György Székely argued Franco was of Walloon origin. Based on the aforementioned death register, he considered that he served as bishop of Veszprém. Székely identified his person with the Polish prelate Franko ("episcopus Poloniensis"), who was a councilor of Władysław I Herman in the 1080s, according to the Gesta principum Polonorum. Székely identified "Bellagradensis" with Belgard, Pomerania (today Białogard, Poland), where he functioned as a missionary bishop (thus this Walloon-born prelate moved from Hungary to Poland sometime in the late 1070s). He visited the Abbey of Saint-Hubert in this capacity in 1081 during the consecration of the new altar dedicated to Saint Giles, in the companion of Henry of Verdun, the bishop of Liège.
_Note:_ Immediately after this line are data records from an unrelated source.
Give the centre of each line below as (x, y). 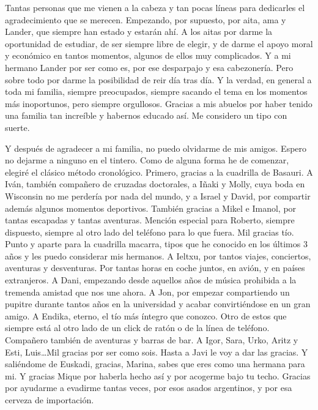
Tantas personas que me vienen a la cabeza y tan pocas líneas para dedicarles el (155, 7)
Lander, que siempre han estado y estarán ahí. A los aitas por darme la (139, 32)
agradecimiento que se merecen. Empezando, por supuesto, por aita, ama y (146, 19)
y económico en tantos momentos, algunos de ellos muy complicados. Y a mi (148, 55)
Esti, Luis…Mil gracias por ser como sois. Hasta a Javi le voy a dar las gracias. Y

Later, Franco also visited the Abbey of Saint-Gilles in 1084. Upon his plausible invitation, Benedictines from Liège settled in Lubin.

Elemér Mályusz rejected Székely's reconstruction, because there is no source that Białogard was ever an episcopal seat. Dániel Bagi argued there is no identification with the Polish prelate Franko, who was bishop of Poznań, according to the Polish historiography (e.g. Władysław Abraham and Roman Grodecki). Bagi argued the sources from Liège refer to the Polish prelate only. In addition, Białogard was conquered by only Bolesław III Wrymouth in 1107. Judit Csákó, however, did not reject identification with the Polish prelate.